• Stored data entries
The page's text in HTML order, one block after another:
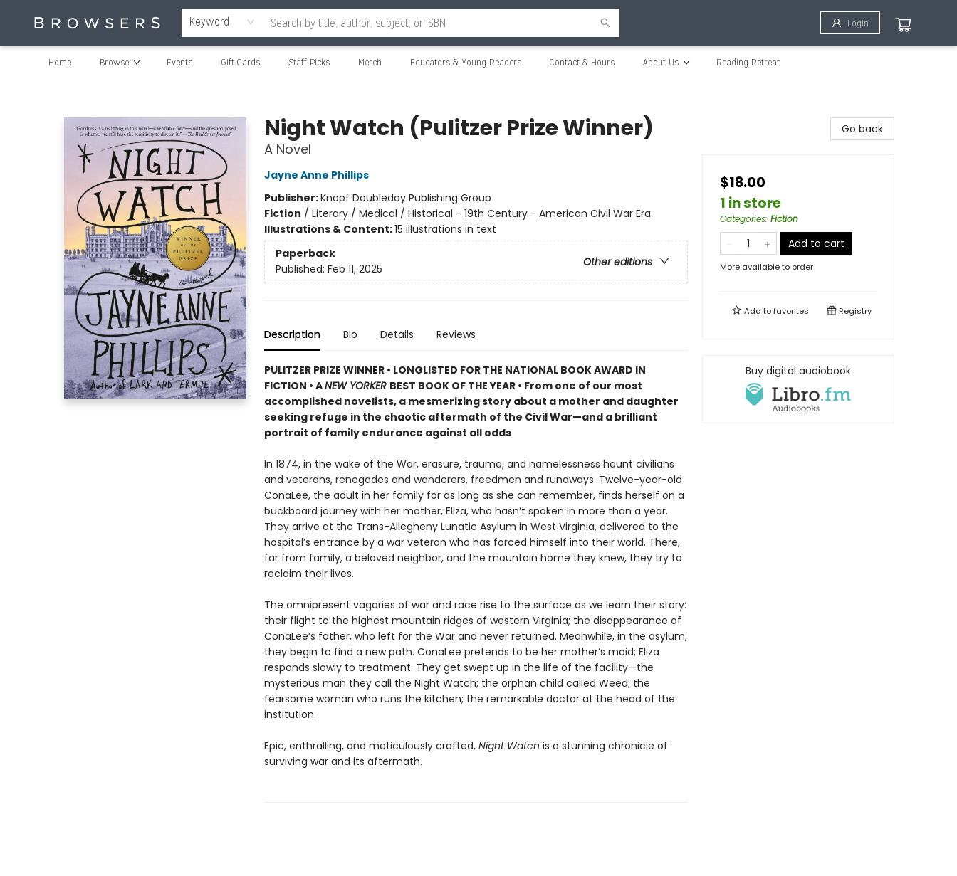
Keyword Login
Home Browse Events Gift Cards Staff Picks Merch Educators & Young Readers Contact & Hours About Us Reading Retreat
Night Watch (Pulitzer Prize Winner)
A Novel
Jayne Anne Phillips
Publisher:Knopf Doubleday Publishing Group
Fiction / Literary / Medical / Historical - 19th Century - American Civil War Era
Illustrations & Content:15 illustrations in text
Paperback
Other editions
Published: Feb 11, 2025
Description Bio Details Reviews
PULITZER PRIZE WINNER • LONGLISTED FOR THE NATIONAL BOOK AWARD IN
FICTION • ANEW YORKER BEST BOOK OF THE YEAR • From one of our most
accomplished novelists, a mesmerizing story about a mother and daughter
seeking refuge in the chaotic aftermath of the Civil War—and a brilliant
portrait of family endurance against all odds
In 1874, in the wake of the War, erasure, trauma, and namelessness haunt civilians
and veterans, renegades and wanderers, freedmen and runaways. Twelve-year-old
ConaLee, the adult in her family for as long as she can remember, finds herself on a
buckboard journey with her mother, Eliza, who hasn’t spoken in more than a year.
They arrive at the Trans-Allegheny Lunatic Asylum in West Virginia, delivered to the
hospital’s entrance by a war veteran who has forced himself into their world. There,
far from family, a beloved neighbor, and the mountain home they knew, they try to
reclaim their lives.
The omnipresent vagaries of war and race rise to the surface as we learn their story:
their flight to the highest mountain ridges of western Virginia; the disappearance of
ConaLee’s father, who left for the War and never returned. Meanwhile, in the asylum,
they begin to find a new path. ConaLee pretends to be her mother’s maid; Eliza
responds slowly to treatment. They get swept up in the life of the facility—the
mysterious man they call the Night Watch; the orphan child called Weed; the
fearsome woman who runs the kitchen; the remarkable doctor at the head of the
institution.
Epic, enthralling, and meticulously crafted, Night Watch is a stunning chronicle of
surviving war and its aftermath.
Go back
$18.00
1 in store
Categories: Fiction
Add to cart
More available to order
Add tofavorites Registry
Buy digital audiobook

• EXERCISE DETAILS
Print the line containing "Description Bio Details Reviews", then every line after it through the last line of the records, each exactly as written; nothing else belongs in the answer.

• OUTPUT FOR THIS TASK
Description Bio Details Reviews
PULITZER PRIZE WINNER • LONGLISTED FOR THE NATIONAL BOOK AWARD IN
FICTION • ANEW YORKER BEST BOOK OF THE YEAR • From one of our most
accomplished novelists, a mesmerizing story about a mother and daughter
seeking refuge in the chaotic aftermath of the Civil War—and a brilliant
portrait of family endurance against all odds
In 1874, in the wake of the War, erasure, trauma, and namelessness haunt civilians
and veterans, renegades and wanderers, freedmen and runaways. Twelve-year-old
ConaLee, the adult in her family for as long as she can remember, finds herself on a
buckboard journey with her mother, Eliza, who hasn’t spoken in more than a year.
They arrive at the Trans-Allegheny Lunatic Asylum in West Virginia, delivered to the
hospital’s entrance by a war veteran who has forced himself into their world. There,
far from family, a beloved neighbor, and the mountain home they knew, they try to
reclaim their lives.
The omnipresent vagaries of war and race rise to the surface as we learn their story:
their flight to the highest mountain ridges of western Virginia; the disappearance of
ConaLee’s father, who left for the War and never returned. Meanwhile, in the asylum,
they begin to find a new path. ConaLee pretends to be her mother’s maid; Eliza
responds slowly to treatment. They get swept up in the life of the facility—the
mysterious man they call the Night Watch; the orphan child called Weed; the
fearsome woman who runs the kitchen; the remarkable doctor at the head of the
institution.
Epic, enthralling, and meticulously crafted, Night Watch is a stunning chronicle of
surviving war and its aftermath.
Go back
$18.00
1 in store
Categories: Fiction
Add to cart
More available to order
Add tofavorites Registry
Buy digital audiobook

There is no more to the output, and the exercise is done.